The repair operation synchronizes data and tombstones between replicas. Although Cassandra has synchronization tools “on the go” for the case if the recording on one of the replicas failed the first time, all these tools do not provide a one hundred percent guarantee. Therefore, for some data processing scenarios, periodically starting repair is recommended, and for some it is required. Since this process can involve the transfer of fairly large amounts of data between nodes (and between data centers), it is important to minimize discrepancies in the data immediately before repair. The selection of the optimal repair procedure and preparation for it took quite a long time, since the operation is difficult and too often you do not experiment.
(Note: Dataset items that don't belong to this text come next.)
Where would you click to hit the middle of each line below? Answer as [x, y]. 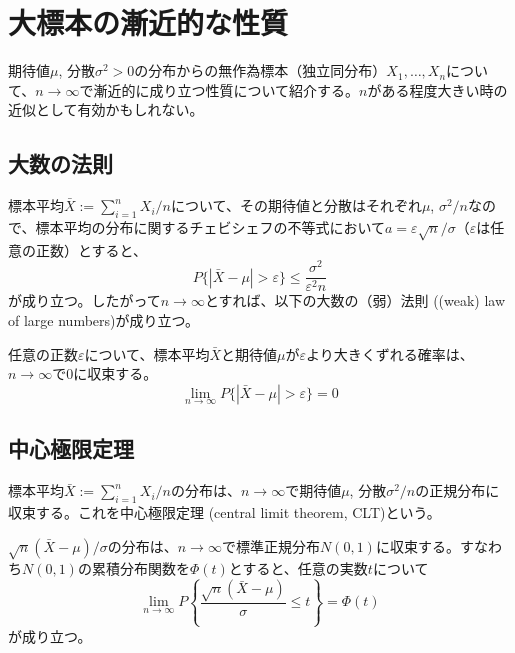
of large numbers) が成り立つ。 [103, 320]
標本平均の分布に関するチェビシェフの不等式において [210, 226]
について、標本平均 [147, 353]
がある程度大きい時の [437, 89]
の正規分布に [457, 490]
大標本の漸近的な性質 [148, 22]
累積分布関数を [140, 568]
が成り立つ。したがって [84, 300]
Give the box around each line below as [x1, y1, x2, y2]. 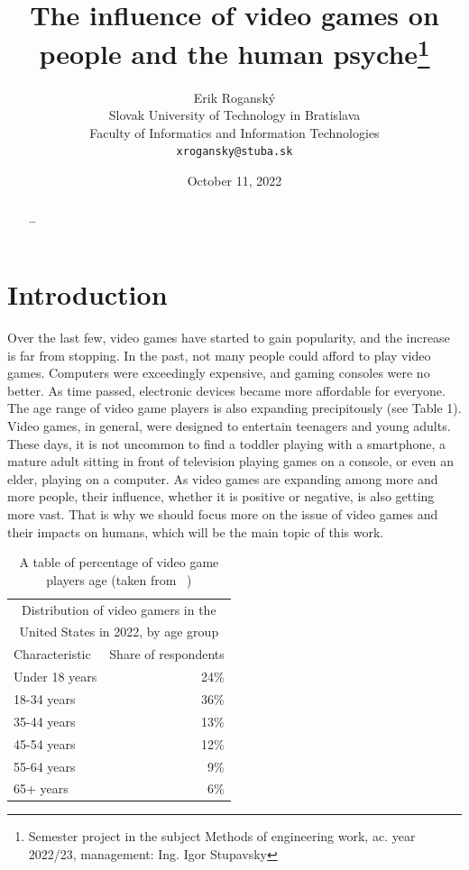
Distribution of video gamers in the [22, 600, 216, 618]
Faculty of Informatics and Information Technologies [89, 123, 380, 142]
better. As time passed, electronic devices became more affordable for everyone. [7, 380, 446, 399]
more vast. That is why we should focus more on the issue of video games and [7, 505, 438, 523]
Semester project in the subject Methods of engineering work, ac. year [28, 827, 416, 846]
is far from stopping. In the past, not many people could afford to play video [7, 345, 431, 364]
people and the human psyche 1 [39, 32, 430, 72]
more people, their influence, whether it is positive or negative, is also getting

As a result, we have developed the following repair startup strategy: the procedure starts at night once a week; preliminarily for small ColumnFamily there is a complete merging of tables on the disk (this process takes up little resources), and a complete merging of “old” (older than four days) tables for large ColumnFamily. The last operation cleans a lot of tombstones on the one hand and consumes relatively few resources on the other. By the time repair is launched, the minimum data stored on the disk and the process of calculating the difference and synchronization between the nodes takes minimum time — about an hour.
Repair especially suffers from network problems - if during synchronization the connection is interrupted for a long time (minutes) or there are large packet losses, then the exchange between nodes that occurs over TCP is stuck. In new versions of Cassandra, you can specify a timeout for such a hang.
Memory and garbage collections
Another subtle point is the use of JVM memory. Especially the load on heap grows during parallel compactions and repair. The default settings may not be suitable for you, you will have to experiment.
Recommendations
- Determine as early as possible the nature of the load and the parameters that you need to provide for the application. Request detailed information from the task director. Design your iron based on your analysis. Ask the developers to carefully design the data storage in the database.
- Provide yourself a reserve in place and at the speed of the disk and the amount of RAM if the response times are important for you.
- Use the same hardware and software on the nodes, do not breed the zoo.
- Prepare detailed monitoring of everything. It is unknown in advance what data will be needed for analyzing problems.
- Automate the installation of new nodes.
- Understand in detail the life cycle of your data in Cassandra: how and where they are stored, how they are read, how they leave the database.
findings
Over the past year, we launched three clusters, of which two are working in production-projects, and one is under development. In general, it can be said that Cassandra is a paradise for operations, subject to careful attention. During the year of operation, we did not have a single problem with cassandra on a separate node or cluster outflow in general, despite frequent hardware crashes and replacing / adding individual servers, regular upgrades, continuous experiments on live nodes with different settings and processes. In the end, both stability and scalability are provided by one basic principle - all nodes play the same role and are not closely connected with each other.